O dia de ontem foi marcado pelos caucuses do estado de Iowa. O que é um caucus? Boa pergunta. É daqueles conceitos da política norte-americana que parecem trigonometria misturada com física quântica com um tempero de fenómenos do Entroncamento. Basicamente, os caucus são uma grande chatice. Em vez de, como ocorre em eleições primárias, o eleitor pôr o voto na urna e pôr-se a andar, tem de participar numa espécie de reunião de condomínio em que as pessoas (os caucus-goers) se dividem em grupos pelos candidatos que apoiam. É como se tivéssemos a escolher equipas para jogar à bola no recreio, mas em que o gordo tem os mesmos direitos que os outros e não é obrigado a ir à baliza (sei do que estou a falar). O que interessa é que tudo isto constitui o início da batalha pela nomeação democrática, ou seja, é o início de uma jornada de 5 meses que se concretizará na escolha adversário de Donald Trump.

Até ao momento em que escrevo esta crónica, os resultados ainda não foram divulgados. Mas as sondagens dão a vitória a Bernie Sanders, o senador de Vermont que se identifica como democrata socialista e que já concorreu contra Hillary Clinton nas primárias de 2016. Não sabemos se irá sair vitorioso do Iowa, mas uma vitória de Sanders levá-lo-ia a ganhar um elã que podia pôr em causa as ambições do candidato do establishment, Joe Biden. Bernie Sanders não tipifica o candidato ideal para os democratas - e há anos que se diz que tem uma agenda demasiado progressista para a realidade dos EUA - mas a verdade é que, mais uma vez, o partido Democrata tem vindo a descartar as possibilidades e o vigor do apoio popular de Bernie, tratando-o como se fosse uma espécie de Tino de Rãs idealista.

Joe Biden é claramente o candidato do sistema. É uma espécie de Hillary II. Não há absolutamente nada de politicamente sedutor em Joe Biden. É preciso ter em conta que os últimos quatro anos foram devastadores para toda a gente que não usa um chapéu MAGA e/ou é rico e é essencial derrotar Donald Trump já em novembro.
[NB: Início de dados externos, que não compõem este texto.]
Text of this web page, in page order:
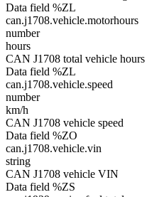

Mas não basta derrotar Donald Trump, é preciso derrotar a visão do Mundo que a sua vitória fez triunfar. Joe Biden não representa uma nova visão, apenas o refugo do legado de Obama, que comprovadamente não serviu para derrotar Trump em 2016. É como se o Sporting fosse buscar o adjunto do Paulo Bento, porque este último conseguiu uns sólidos segundos lugares.

Já Bernie Sanders significa mudança, da mesma forma que Obama significou em 2008 - sendo que Obama não foi capaz de a operar essa mudança na plenitude. Bernie tem a vantagem de ser Bernie há décadas e décadas, fiel ao seu discurso e comprometido com o progresso. É o candidato mais vocal com o Medicare for All, plano que resultaria no fim do absurdo civilizacional que acontece na saúde nos Estados Unidos. Subscreve também o Green New Deal, um plano rooseveltiano que pretende alterar a estrutura da economia para combater tanto as alterações climáticas como as desigualdades.

Por último, Bernie Sanders, apesar de ter 78 anos, parece ser o único candidato que constitui a voz dos jovens. A sua capacidade de mobilização junto dessa faixa etária pode ser essencial para derrotar Trump. Há toda uma geração que está amarrada por dívidas académicas, com trabalhos precários, sem possibilidade de constituir família e revoltada com os níveis sem precedente de desigualdade que se pode juntar a Bernie não só para derrotar Trump, como para finalmente, pela primeira vez na vida, sentir que existe politicamente.